RISK FACTORS: Various health conditions, a particular lifestyle, age, and family history can increase someone’s risk for heart disease and heart attack. High blood pressure, high cholesterol, and smoking are three key risk factors for heart disease and about half of all Americans have at least one of these three risk factors. Obesity is another rising risk factor. Researchers at the University of Glasgow in Scotland found obesity is a risk factor for fatal heart attacks even for people who do not have the conditions normally associated with cardiovascular disease, such as diabetes and high blood pressure. Jennifer Logue, MD, of the University of Glasgow, and a researcher in the study, said, “Obese, middle-aged men have a 60 percent increased risk of dying from a heart attack than non-obese middle-aged men, even after we cancel out any of the effects of cholesterol, blood pressure, and other cardiovascular risk factors.”

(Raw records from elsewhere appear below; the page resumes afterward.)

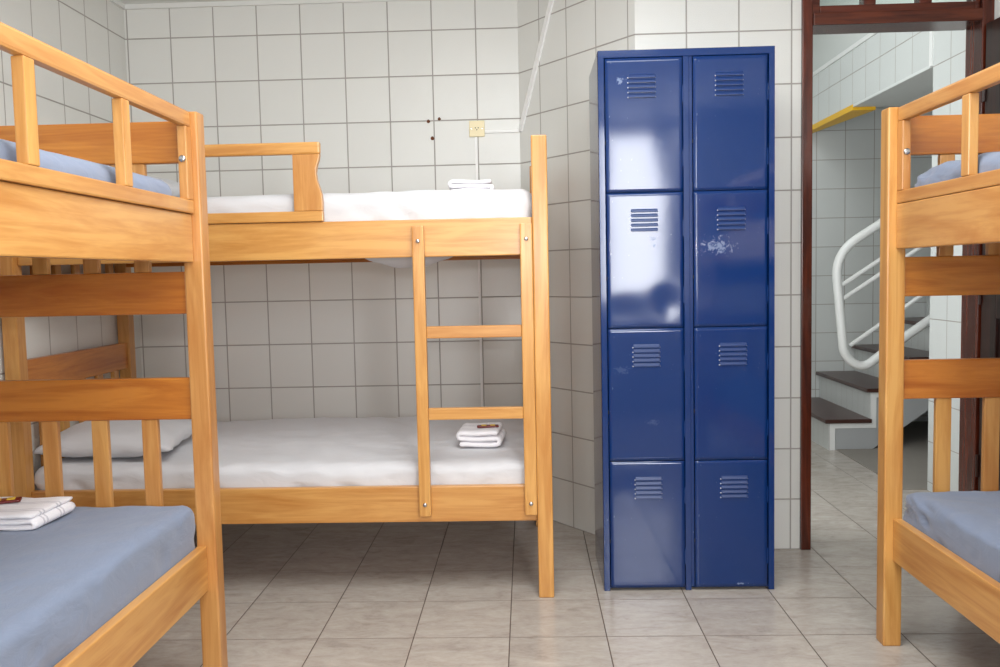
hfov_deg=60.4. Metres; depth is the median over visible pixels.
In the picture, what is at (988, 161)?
mattress
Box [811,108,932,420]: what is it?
wall
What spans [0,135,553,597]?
bunk bed
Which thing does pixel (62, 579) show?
mattress
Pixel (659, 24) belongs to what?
wall
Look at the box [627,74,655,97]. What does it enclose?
vent
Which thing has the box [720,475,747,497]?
vent
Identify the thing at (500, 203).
mattress
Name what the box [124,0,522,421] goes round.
wall
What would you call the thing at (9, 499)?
packet
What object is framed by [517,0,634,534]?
wall
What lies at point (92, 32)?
wall
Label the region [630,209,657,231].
vent
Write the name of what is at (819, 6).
window
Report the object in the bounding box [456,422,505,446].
folded towel
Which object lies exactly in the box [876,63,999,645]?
bunk bed
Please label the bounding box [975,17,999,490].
door
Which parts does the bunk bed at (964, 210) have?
post, rail, rail, guard rail
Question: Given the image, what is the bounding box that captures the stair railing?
[832,219,929,369]
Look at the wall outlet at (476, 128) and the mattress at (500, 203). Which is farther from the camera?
the wall outlet at (476, 128)
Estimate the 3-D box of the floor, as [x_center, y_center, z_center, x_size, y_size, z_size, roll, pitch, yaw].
[0.800,1.016,2.606,6.000,0.104,8.300,-1,4,2]
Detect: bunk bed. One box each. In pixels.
[0,22,227,666]
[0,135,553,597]
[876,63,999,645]
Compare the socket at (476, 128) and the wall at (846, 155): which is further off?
the wall at (846, 155)
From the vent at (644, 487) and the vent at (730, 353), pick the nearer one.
the vent at (730, 353)
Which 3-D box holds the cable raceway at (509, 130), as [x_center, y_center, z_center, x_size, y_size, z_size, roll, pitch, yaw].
[0.009,-0.958,4.070,0.163,0.014,0.009,-1,4,2]
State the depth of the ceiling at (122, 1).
4.05 m
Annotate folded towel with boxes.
[0,496,75,530]
[447,179,494,189]
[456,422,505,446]
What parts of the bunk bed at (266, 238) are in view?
post, post, guard rail, rail, rail, guard plate, rail, post, post
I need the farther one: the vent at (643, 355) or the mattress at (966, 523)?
the vent at (643, 355)
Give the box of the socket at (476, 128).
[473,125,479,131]
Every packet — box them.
[0,497,21,503]
[477,424,498,427]
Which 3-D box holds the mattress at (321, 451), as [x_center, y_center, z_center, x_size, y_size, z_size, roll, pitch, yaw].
[-0.778,0.498,3.537,1.867,0.186,0.811,-1,4,2]
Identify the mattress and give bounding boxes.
[0,139,171,195]
[0,505,195,666]
[34,416,536,489]
[207,189,531,267]
[903,491,999,582]
[914,152,999,186]
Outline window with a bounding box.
[813,0,979,12]
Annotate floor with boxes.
[132,421,999,666]
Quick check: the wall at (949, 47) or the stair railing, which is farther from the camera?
the stair railing
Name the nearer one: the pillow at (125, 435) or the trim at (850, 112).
the pillow at (125, 435)
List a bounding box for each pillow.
[33,419,191,457]
[147,175,179,197]
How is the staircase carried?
on the floor
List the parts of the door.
panel
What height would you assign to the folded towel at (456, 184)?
0.052 m
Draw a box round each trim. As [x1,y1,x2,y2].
[109,0,425,9]
[812,104,875,132]
[813,31,933,76]
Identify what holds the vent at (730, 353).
attached to the locker
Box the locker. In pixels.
[589,46,774,590]
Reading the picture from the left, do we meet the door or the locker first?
the locker
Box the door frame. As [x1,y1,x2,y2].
[800,0,994,549]
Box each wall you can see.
[0,0,141,489]
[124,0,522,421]
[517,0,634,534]
[635,0,999,548]
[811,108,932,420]
[812,31,928,124]
[927,30,965,491]
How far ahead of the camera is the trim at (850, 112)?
5.60 m
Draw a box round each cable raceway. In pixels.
[475,137,483,406]
[485,129,518,132]
[518,0,553,131]
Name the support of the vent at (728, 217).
attached to the locker
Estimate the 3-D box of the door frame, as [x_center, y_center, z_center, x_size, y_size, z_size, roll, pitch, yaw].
[1.589,-0.352,3.510,0.747,2.475,0.146,-1,4,2]
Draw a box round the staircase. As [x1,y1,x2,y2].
[811,296,929,449]
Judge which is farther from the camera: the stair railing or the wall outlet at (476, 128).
the stair railing
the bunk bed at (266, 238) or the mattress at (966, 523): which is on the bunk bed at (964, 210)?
the mattress at (966, 523)
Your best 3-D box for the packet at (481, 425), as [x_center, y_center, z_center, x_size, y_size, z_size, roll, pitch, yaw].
[-0.048,0.361,3.356,0.085,0.011,0.036,-1,4,-2]
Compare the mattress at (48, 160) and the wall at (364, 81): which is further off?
the wall at (364, 81)
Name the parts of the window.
pane, pane, pane
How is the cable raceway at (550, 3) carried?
attached to the wall at (558, 109)
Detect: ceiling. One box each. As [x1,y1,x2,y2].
[119,0,245,3]
[853,66,932,107]
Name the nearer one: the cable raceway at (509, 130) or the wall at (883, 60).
the cable raceway at (509, 130)
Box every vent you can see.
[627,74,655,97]
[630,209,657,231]
[632,344,659,366]
[634,477,661,498]
[715,71,743,95]
[717,206,745,229]
[719,342,746,365]
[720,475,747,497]
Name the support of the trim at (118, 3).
attached to the wall at (364, 81)
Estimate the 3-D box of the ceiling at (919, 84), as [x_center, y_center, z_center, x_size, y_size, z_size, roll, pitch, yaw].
[2.965,-1.544,5.242,1.540,0.248,1.955,-1,4,2]
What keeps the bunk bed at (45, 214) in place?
on the floor
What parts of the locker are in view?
door, door, door, door, door, door, door, door
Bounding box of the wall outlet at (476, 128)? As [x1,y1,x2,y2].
[469,120,484,136]
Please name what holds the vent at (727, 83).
attached to the locker
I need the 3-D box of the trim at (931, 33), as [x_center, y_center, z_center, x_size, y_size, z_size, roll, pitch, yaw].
[2.205,-1.597,5.260,0.038,0.378,1.955,-1,4,2]
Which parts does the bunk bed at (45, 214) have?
guard rail, rail, rail, post
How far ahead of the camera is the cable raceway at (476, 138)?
4.13 m
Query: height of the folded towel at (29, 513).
0.044 m

BARIATRIC SURGERY TO SAVE THE HEART: Bariatric surgery has long been used for weight loss, but a new study from Cleveland Clinic reveals that the surgery could also benefit the heart. Weight loss surgery decreases a person’s risk of coronary heart disease, stroke and peripheral heart disease and a study even reported that the weight loss achieved from the surgery can help prevent the risk of death associated with stroke, hypertension and myocardial infarction. After surgery, blood pressure and cholesterol levels can return to normal, reducing these risks and improving overall well-being. However, the key to bariatric surgery is keeping the weight off to experience the long-term health benefits. Walter Cha, MD, a surgeon at Cleveland Clinic, says, “While they may have some success at first, less than 5 percent of people keep the weight off for five years or more. In fact, patients usually gain the weight back in less than a year.”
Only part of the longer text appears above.